If you look at all the potential factors that increase the risk of DCS, the most common factor is circulation. An important part of the process of releasing nitrogen is the efficiency with which the body circulates blood. When you are dehydrated, for example, your blood does not flow as well.

When you are cold, your body limits circulation to your extremities in order to preserve core warmth.

There can be no clear definition of cold because it depends so much on thermal protection. If I am diving 55 degrees with my dry suit and my heavy underwear, I will be toasty warm for quite some time. If I am in a 3 mm wet suit, I will be shivering in minutes.

You have to use some judgment with this.
 
Many of these topics are covered in http://www.scubaboard.com/forums/ba...04882-differences-warm-cold-water-diving.html. Basically, adding 4 m to your dive profile is a way of limiting your time underwater in cold conditions so as to minimize your risk of DCS. Adding depth is not necessary if you and your extremities have not cooled, but be careful - you can easily cool off to a point where a depth penalty is appropriate but you might not notice that you have cooled.

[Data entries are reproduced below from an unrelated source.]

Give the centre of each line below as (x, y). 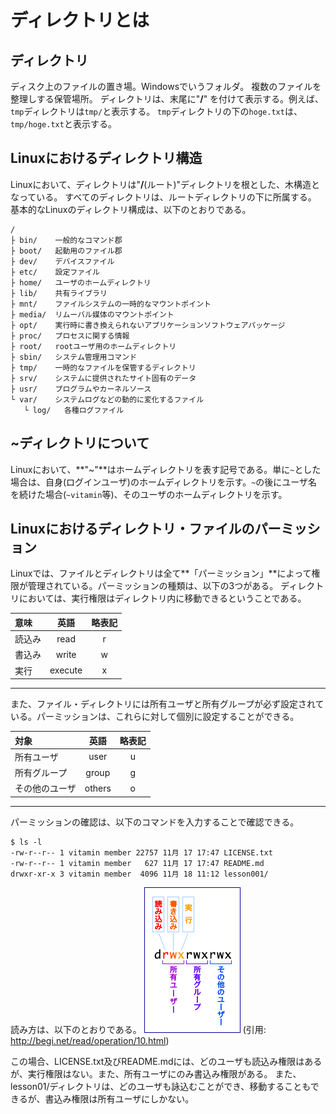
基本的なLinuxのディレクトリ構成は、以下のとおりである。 (131, 209)
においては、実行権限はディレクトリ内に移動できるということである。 (162, 598)
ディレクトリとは (80, 20)
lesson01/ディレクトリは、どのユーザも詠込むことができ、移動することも (160, 1086)
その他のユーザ (45, 788)
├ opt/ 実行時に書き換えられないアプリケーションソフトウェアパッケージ (148, 325)
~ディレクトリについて (80, 443)
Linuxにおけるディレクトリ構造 (106, 158)
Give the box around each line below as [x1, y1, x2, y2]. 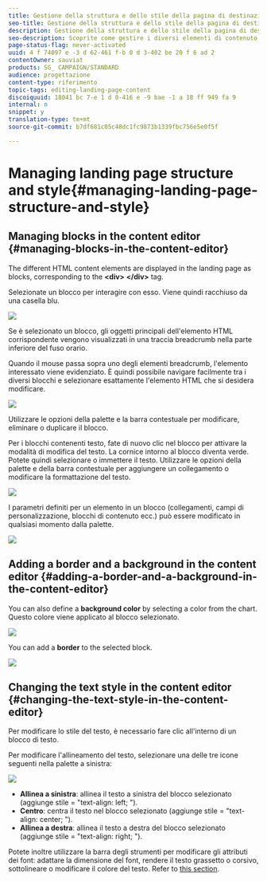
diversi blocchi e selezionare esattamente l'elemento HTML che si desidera [8, 376, 254, 385]
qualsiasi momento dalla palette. [8, 519, 114, 529]
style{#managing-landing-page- [37, 181, 258, 199]
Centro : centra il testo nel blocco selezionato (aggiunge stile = [19, 806, 225, 816]
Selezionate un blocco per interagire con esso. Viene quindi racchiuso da [8, 287, 248, 297]
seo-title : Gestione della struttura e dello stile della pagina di [8, 19, 240, 27]
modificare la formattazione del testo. [8, 472, 131, 482]
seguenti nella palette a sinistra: [8, 759, 113, 769]
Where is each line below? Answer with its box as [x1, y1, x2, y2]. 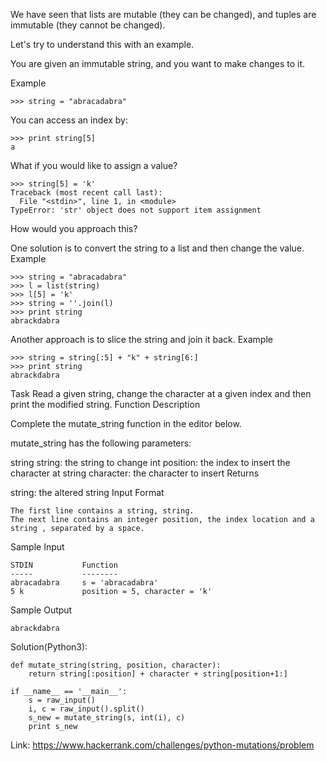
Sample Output [10, 604, 73, 616]
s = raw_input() [28, 695, 97, 705]
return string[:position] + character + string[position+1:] [28, 669, 288, 679]
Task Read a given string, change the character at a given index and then [10, 388, 312, 399]
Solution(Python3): [10, 641, 88, 653]
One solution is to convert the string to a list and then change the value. [10, 242, 305, 254]
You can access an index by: [10, 114, 128, 126]
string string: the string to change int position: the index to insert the [10, 457, 291, 468]
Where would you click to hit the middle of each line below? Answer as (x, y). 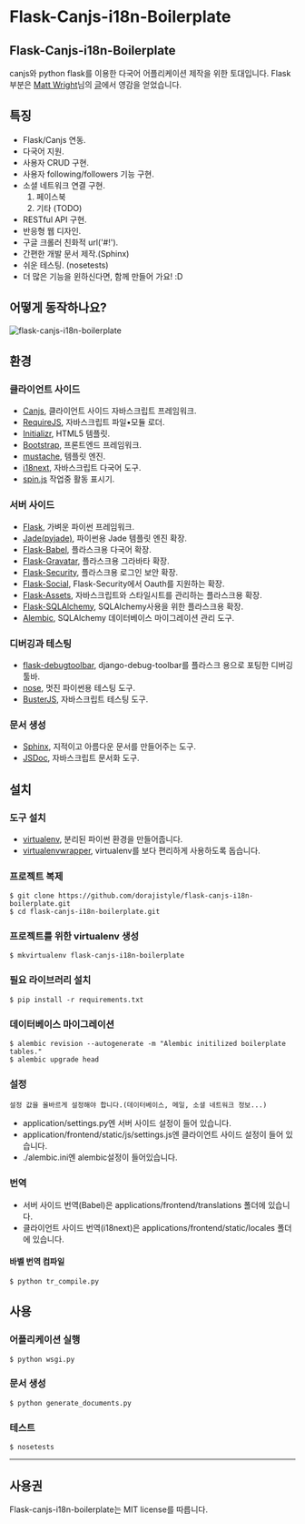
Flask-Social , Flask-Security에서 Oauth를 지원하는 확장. (123, 584)
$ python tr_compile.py (54, 1281)
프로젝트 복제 (36, 876)
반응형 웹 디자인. (52, 230)
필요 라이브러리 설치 (50, 980)
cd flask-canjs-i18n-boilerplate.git (89, 912)
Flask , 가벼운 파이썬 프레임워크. (78, 526)
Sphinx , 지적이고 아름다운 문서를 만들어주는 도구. (109, 747)
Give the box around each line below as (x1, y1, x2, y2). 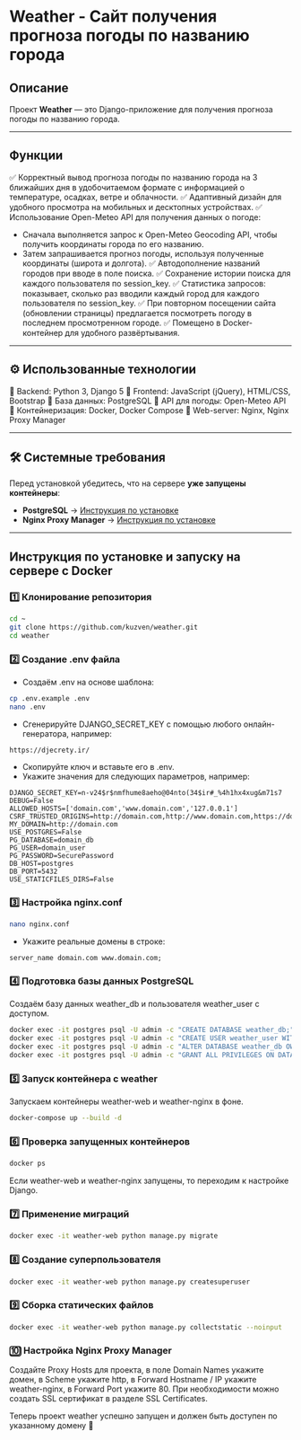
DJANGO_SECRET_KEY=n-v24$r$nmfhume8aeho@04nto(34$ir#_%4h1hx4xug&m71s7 (9, 788, 282, 797)
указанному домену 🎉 (9, 1419, 94, 1430)
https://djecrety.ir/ (9, 746, 90, 755)
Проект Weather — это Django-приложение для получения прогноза (9, 104, 273, 114)
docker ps (9, 1159, 47, 1169)
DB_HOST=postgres (9, 859, 74, 868)
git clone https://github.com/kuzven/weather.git (9, 623, 199, 632)
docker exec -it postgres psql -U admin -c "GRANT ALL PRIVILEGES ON (9, 1050, 275, 1059)
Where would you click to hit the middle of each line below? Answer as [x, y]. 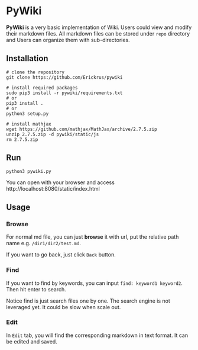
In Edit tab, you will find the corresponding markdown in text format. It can [97, 335]
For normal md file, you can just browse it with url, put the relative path [92, 237]
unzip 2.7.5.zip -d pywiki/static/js [53, 134]
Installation [27, 58]
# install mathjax [29, 124]
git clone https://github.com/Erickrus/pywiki [64, 77]
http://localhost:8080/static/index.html [53, 188]
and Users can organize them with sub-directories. [68, 40]
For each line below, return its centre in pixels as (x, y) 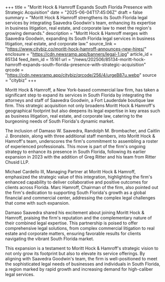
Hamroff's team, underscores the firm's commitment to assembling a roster (82, 141)
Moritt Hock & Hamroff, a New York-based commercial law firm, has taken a (82, 90)
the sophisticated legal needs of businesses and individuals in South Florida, (83, 264)
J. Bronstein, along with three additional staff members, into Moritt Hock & (80, 136)
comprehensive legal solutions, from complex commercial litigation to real (80, 228)
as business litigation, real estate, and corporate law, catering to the (74, 116)
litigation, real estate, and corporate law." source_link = (61, 44)
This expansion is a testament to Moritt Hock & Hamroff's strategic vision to (82, 248)
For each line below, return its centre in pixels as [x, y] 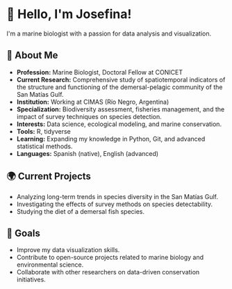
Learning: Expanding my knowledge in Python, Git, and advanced [111, 139]
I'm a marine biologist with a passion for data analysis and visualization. [109, 33]
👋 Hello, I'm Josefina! [69, 14]
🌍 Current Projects [49, 177]
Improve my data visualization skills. [68, 250]
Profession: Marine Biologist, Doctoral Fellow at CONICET [100, 72]
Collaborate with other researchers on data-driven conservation [108, 272]
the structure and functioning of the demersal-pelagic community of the [119, 87]
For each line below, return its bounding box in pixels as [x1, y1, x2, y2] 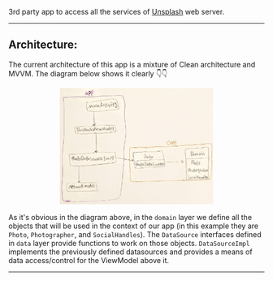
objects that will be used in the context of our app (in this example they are [8, 221, 258, 231]
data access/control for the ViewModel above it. [8, 256, 169, 266]
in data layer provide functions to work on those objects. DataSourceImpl [8, 239, 250, 249]
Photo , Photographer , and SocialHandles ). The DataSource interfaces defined [8, 230, 262, 240]
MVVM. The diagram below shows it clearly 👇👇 [8, 68, 168, 78]
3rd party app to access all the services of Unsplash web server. [8, 7, 225, 16]
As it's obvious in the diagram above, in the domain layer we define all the [8, 213, 253, 223]
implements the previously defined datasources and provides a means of [8, 247, 253, 257]
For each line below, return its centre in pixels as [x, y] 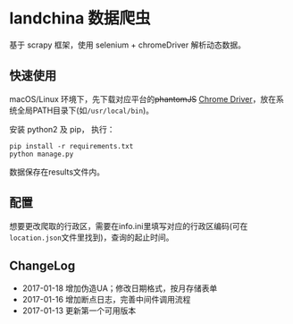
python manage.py [42, 154]
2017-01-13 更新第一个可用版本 [79, 311]
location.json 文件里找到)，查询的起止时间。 [92, 237]
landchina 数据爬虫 [80, 18]
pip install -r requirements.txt [71, 146]
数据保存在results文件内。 [57, 172]
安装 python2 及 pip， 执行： [62, 129]
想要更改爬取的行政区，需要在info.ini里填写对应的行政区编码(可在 [129, 226]
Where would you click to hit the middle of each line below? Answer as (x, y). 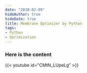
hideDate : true (21, 19)
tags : (11, 28)
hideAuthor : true (23, 14)
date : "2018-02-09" (25, 10)
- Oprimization (21, 37)
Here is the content (28, 54)
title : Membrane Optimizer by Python (44, 23)
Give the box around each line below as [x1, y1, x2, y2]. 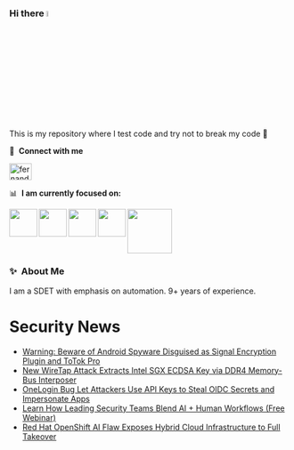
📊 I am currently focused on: [9, 188, 122, 198]
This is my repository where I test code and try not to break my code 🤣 [9, 128, 268, 139]
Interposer [38, 374, 78, 385]
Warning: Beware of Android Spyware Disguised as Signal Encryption [21, 346, 277, 357]
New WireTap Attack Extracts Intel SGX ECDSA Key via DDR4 [21, 365, 247, 375]
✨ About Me [9, 265, 65, 277]
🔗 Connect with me [9, 145, 84, 156]
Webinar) [21, 412, 56, 422]
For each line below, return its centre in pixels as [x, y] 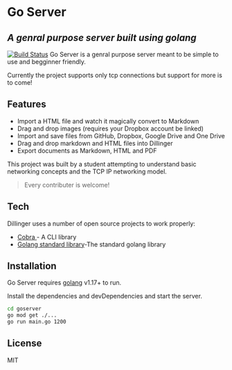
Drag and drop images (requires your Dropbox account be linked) [110, 128]
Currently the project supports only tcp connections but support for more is [115, 75]
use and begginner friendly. [47, 62]
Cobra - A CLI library [47, 237]
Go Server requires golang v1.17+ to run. [64, 283]
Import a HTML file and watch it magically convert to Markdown [108, 121]
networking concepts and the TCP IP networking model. [87, 171]
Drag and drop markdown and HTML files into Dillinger [95, 143]
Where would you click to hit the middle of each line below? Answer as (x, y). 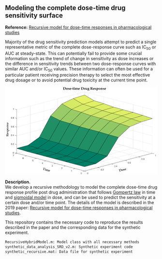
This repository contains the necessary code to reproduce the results (74, 222)
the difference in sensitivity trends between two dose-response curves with (81, 64)
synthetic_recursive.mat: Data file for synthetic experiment (69, 252)
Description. (18, 182)
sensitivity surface (34, 16)
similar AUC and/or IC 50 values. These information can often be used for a (79, 69)
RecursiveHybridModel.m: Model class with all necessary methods (72, 242)
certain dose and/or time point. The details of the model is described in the (80, 203)
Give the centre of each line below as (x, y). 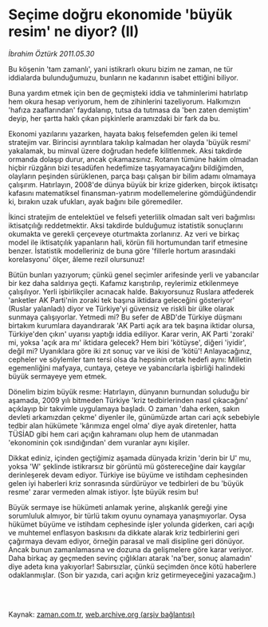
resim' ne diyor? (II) (74, 31)
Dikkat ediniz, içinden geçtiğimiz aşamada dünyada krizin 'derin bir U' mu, (130, 458)
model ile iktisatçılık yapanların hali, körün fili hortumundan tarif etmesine (128, 242)
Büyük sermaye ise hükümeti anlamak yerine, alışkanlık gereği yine (118, 507)
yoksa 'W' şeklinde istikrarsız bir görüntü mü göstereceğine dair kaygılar (127, 466)
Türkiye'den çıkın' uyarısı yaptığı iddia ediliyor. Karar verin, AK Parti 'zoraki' (132, 334)
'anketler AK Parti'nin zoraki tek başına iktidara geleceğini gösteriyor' (122, 300)
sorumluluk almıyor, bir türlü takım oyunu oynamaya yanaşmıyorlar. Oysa (127, 515)
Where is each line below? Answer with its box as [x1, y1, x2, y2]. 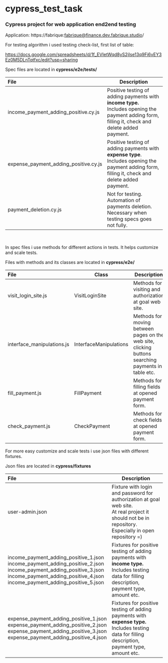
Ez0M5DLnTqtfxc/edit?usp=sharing [5, 57, 78, 63]
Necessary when [107, 209, 147, 216]
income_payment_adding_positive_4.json [7, 573, 104, 580]
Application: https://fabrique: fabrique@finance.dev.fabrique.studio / [5, 32, 144, 38]
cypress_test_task [5, 3, 83, 14]
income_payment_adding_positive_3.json [7, 566, 104, 573]
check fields [133, 416, 162, 423]
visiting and [133, 286, 160, 293]
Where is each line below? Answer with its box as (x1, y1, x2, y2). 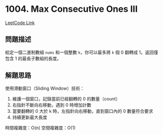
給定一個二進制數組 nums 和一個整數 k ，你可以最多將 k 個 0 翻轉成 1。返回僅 (5, 49, 159, 55)
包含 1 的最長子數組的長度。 (5, 55, 62, 61)
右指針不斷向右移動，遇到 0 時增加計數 (12, 102, 91, 108)
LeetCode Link (5, 20, 35, 26)
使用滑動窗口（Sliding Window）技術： (5, 85, 85, 91)
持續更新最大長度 (12, 114, 47, 120)
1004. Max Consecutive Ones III (5, 3, 138, 15)
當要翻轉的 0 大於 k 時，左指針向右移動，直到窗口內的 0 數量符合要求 (12, 108, 153, 114)
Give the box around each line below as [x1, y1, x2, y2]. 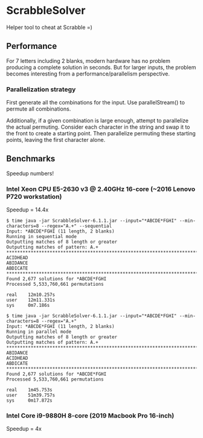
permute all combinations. [6, 105, 71, 112]
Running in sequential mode [6, 234, 77, 240]
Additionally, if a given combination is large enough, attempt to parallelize [6, 117, 189, 124]
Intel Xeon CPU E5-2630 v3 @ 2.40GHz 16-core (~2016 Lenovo [6, 185, 195, 193]
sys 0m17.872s [6, 398, 53, 404]
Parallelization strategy [6, 85, 76, 94]
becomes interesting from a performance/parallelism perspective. [6, 70, 170, 77]
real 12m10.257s [6, 292, 56, 298]
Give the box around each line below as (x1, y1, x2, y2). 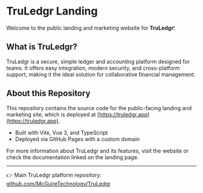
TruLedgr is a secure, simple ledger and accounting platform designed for (6, 57, 190, 65)
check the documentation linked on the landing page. (6, 153, 139, 161)
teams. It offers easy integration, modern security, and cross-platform (6, 64, 180, 71)
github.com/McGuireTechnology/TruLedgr (6, 180, 111, 187)
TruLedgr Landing (6, 4, 98, 18)
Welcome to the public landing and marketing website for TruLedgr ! (6, 24, 175, 31)
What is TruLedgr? (6, 42, 77, 52)
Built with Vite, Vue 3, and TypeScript (14, 129, 108, 136)
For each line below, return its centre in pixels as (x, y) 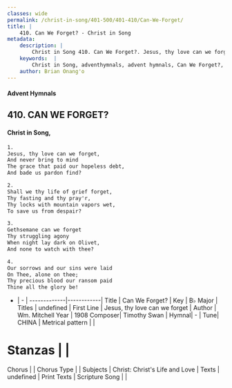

To reiterate what others have written, at the beginning of a dive you are more likely to be warmer than at the end of a dive. Thus, "ongassing" should occur at a near-normal rate as you begin to dive. Near the end of your dive you will be colder, and blood-flow in the extremities will be poorer. The effect of cooler fluids (in cold limbs) holding more dissolved N2 is negligible. However, the decreased perfusion (i.e., delivery of arterial blood to [and from] a capillary bed) will result in your body off-gassing more slowly than at normal body temperatures, increasing the likelihood of the bends. The obvious things to do would be to stay warm, call the dive when you being to feel like you are getting too cool, dive a conservative profile, and take your time when surfacing. Strenuous activity just prior to or during a dive also increases the likelihood of DCS owing to the formation of microbubbles.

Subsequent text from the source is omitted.